Soramitsu won the contract and plans to introduce the market on a trial basis in fiscal 2024, with a full launch scheduled for the following year, allowing the Palauan government to issue bonds to individual investors and efficiently manage principal and interest payments, according to the report.
The total cost of the project is estimated at several hundred million yen ($1.2 million to $5.6 million), less than half the cost of a non-blockchain alternative, people familiar with the matter said. The project has reportedly received support from Japan’s Ministry of Economy, Trade and Industry, with Japan’s foreign and finance ministries providing strategic and management advice on the project.

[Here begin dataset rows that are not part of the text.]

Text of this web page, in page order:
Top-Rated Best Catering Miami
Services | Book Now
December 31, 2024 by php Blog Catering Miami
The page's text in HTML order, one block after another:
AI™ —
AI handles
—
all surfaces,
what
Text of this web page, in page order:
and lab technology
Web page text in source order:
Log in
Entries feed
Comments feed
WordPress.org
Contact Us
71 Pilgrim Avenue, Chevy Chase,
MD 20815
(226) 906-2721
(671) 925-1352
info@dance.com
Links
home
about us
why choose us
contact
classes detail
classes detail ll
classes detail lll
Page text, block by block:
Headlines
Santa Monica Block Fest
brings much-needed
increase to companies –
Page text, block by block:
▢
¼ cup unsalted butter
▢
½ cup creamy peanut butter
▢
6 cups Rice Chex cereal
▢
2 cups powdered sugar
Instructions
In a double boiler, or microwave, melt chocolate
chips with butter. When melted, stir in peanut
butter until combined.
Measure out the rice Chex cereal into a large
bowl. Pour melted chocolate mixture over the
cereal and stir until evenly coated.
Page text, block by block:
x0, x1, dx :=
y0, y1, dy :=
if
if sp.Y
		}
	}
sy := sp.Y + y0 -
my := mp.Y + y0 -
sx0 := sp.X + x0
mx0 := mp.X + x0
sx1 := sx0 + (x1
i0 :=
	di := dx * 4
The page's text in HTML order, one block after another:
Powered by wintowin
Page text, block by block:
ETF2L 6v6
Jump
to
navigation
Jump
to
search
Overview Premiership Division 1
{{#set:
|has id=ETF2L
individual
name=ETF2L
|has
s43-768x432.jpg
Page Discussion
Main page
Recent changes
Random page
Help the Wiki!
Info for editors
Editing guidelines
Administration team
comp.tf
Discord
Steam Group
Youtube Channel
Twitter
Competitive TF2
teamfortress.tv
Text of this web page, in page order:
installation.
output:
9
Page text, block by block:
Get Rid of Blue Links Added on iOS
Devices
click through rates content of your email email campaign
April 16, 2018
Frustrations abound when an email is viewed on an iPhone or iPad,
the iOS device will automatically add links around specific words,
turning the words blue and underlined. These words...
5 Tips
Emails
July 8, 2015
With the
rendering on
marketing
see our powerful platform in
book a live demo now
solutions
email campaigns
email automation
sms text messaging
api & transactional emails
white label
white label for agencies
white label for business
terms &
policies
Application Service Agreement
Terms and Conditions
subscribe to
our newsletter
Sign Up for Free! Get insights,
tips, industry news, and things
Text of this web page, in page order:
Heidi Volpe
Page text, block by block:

Soramitsu’s successful development of Cambodia’s CBDC in 2020 has boosted its reputation, with the digital currency’s popularity soaring, with over 10 million accounts opened by December 2023, representing 60% of Cambodia’s population. Following this, Cambodia’s central bank governor Chea Serey indicated intends to expand the reach of its CBDC internationally, particularly through collaboration with UnionPay International, the Chinese card payment service, and other global partners.
While Soramitsu’s work in Cambodia has been well received, the long-term popularity of CBDCs remains to be seen. As of late June, crypto.news reported a sharp drop in activity in India’s digital currency, the e-rupee, after local banks stopped artificially inflating its values.
According to people familiar with the matter, the Reserve Bank of India managed to hit the 1 million retail transaction milestone last December only after the metrics were artificially infiltrated by local banks, which offered incentives to retail users and paid a portion of the bank’s employees’ salaries using the digital currency.